Author | : Joseph C. Várilly |
Publisher | : European Mathematical Society |
Total Pages | : 134 |
Release | : 2006 |
Genre | : Mathematics |
ISBN | : 9783037190241 |
Download An Introduction to Noncommutative Geometry Book in PDF, ePub and Kindle
Noncommutative geometry, inspired by quantum physics, describes singular spaces by their noncommutative coordinate algebras and metric structures by Dirac-like operators. Such metric geometries are described mathematically by Connes' theory of spectral triples. These lectures, delivered at an EMS Summer School on noncommutative geometry and its applications, provide an overview of spectral triples based on examples. This introduction is aimed at graduate students of both mathematics and theoretical physics. It deals with Dirac operators on spin manifolds, noncommutative tori, Moyal quantization and tangent groupoids, action functionals, and isospectral deformations. The structural framework is the concept of a noncommutative spin geometry; the conditions on spectral triples which determine this concept are developed in detail.
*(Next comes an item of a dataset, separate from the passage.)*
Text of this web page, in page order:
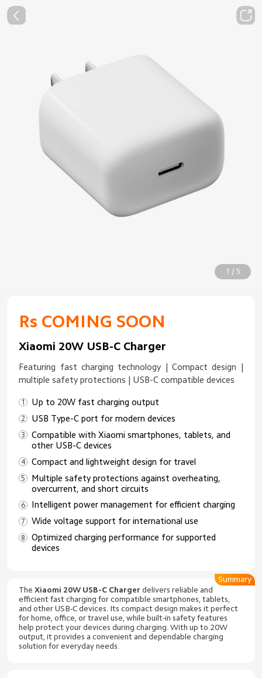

The emphasis throughout is on gaining understanding by computing the details of specific examples. The book provides a middle ground between a comprehensive text and a narrowly focused research monograph. It is intended for self-study, enabling the reader to gain access to the essentials of noncommutative geometry. New features since the original course are an expanded bibliography and a survey of more recent examples and applications of spectral triples.
Author | : Heather A. Harrington |
Publisher | : American Mathematical Soc. |
Total Pages | : 277 |
Release | : 2017-03-16 |
Genre | : Commutative algebra -- Computational aspects and applications -- Applications of commutative algebra (e.g., to statistics, control theory, optimization, etc.) |
ISBN | : 1470423219 |
Download Algebraic and Geometric Methods in Discrete Mathematics Book in PDF, ePub and Kindle
This volume contains the proceedings of the AMS Special Session on Algebraic and Geometric Methods in Applied Discrete Mathematics, held on January 11, 2015, in San Antonio, Texas. The papers present connections between techniques from “pure” mathematics and various applications amenable to the analysis of discrete models, encompassing applications of combinatorics, topology, algebra, geometry, optimization, and representation theory. Papers not only present novel results, but also survey the current state of knowledge of important topics in applied discrete mathematics. Particular highlights include: a new computational framework, based on geometric combinatorics, for structure prediction from RNA sequences; a new method for approximating the optimal solution of a sum of squares problem; a survey of recent Helly-type geometric theorems; applications of representation theory to voting theory and game theory; a study of fixed points of tensors; and exponential random graph models from the perspective of algebraic statistics with applications to networks. This volume was written for those trained in areas such as algebra, topology, geometry, and combinatorics who are interested in tackling problems in fields such as biology, the social sciences, data analysis, and optimization. It may be useful not only for experts, but also for students who wish to gain an applied or interdisciplinary perspective.